• Entries taken from a collection:
============

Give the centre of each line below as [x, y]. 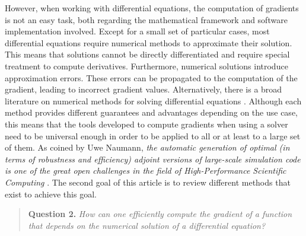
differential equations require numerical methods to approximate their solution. [149, 42]
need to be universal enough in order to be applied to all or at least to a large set [153, 135]
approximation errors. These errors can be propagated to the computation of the [151, 77]
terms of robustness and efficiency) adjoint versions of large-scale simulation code [153, 159]
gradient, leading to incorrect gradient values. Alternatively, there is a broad [144, 89]
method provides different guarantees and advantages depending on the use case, [151, 112]
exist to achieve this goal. [51, 194]
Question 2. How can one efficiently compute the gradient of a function [160, 214]
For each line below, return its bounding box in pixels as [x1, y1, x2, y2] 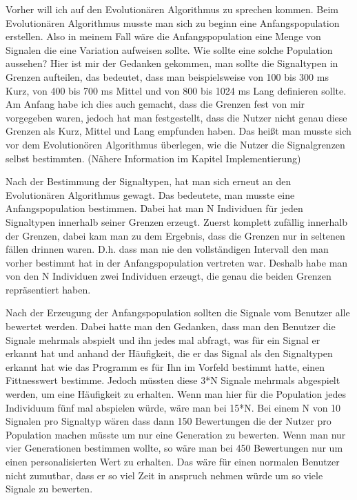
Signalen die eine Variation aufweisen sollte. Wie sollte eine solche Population [6, 42, 333, 57]
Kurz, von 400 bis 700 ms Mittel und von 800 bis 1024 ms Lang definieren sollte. [6, 83, 347, 97]
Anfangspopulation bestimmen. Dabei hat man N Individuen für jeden [6, 201, 303, 215]
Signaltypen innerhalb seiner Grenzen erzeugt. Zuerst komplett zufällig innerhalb [6, 214, 347, 229]
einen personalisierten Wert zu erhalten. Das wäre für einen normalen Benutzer [6, 454, 340, 468]
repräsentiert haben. [6, 282, 91, 296]
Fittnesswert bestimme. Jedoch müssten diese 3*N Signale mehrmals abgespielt [6, 373, 340, 387]
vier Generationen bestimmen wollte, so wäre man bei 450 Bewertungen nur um [6, 441, 343, 455]
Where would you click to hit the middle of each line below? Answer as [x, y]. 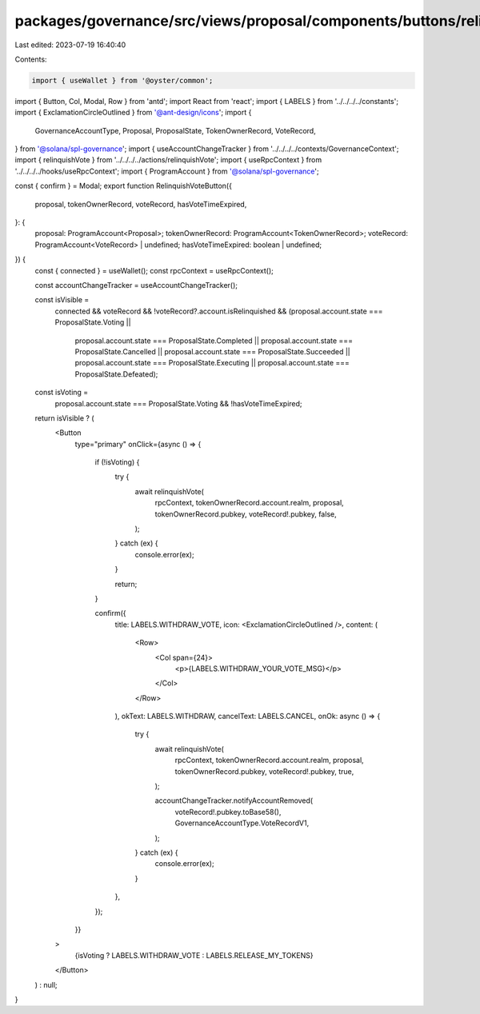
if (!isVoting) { [117, 462]
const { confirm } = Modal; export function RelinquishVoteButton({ [123, 186]
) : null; [46, 984]
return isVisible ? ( [64, 418]
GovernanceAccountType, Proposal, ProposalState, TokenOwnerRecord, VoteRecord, [175, 130]
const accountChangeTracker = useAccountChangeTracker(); [136, 285]
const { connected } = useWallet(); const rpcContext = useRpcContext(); [154, 270]
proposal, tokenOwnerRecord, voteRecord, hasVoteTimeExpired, [141, 204]
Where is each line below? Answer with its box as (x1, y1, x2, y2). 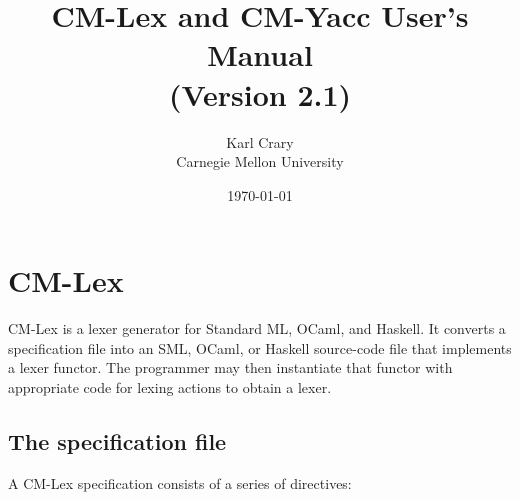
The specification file (8, 425, 227, 456)
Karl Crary (226, 131, 294, 152)
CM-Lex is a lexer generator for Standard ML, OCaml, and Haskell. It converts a (8, 318, 506, 339)
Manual (207, 34, 313, 75)
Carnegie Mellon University (176, 151, 344, 172)
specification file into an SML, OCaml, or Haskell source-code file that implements (8, 337, 512, 358)
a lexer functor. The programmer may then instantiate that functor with (8, 357, 453, 378)
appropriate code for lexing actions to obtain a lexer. (8, 377, 332, 397)
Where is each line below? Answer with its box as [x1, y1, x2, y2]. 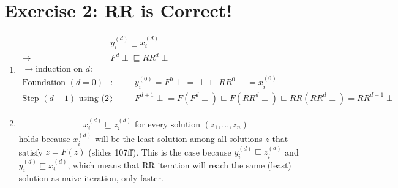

============

• Work instruction:
Show all lines in the entries above where the word "bestimmen" appears.

• Solution for this task:
Anfangspopulation bestimmen. Dabei hat man N Individuen für jeden [6, 201, 303, 215]
vier Generationen bestimmen wollte, so wäre man bei 450 Bewertungen nur um [6, 441, 343, 455]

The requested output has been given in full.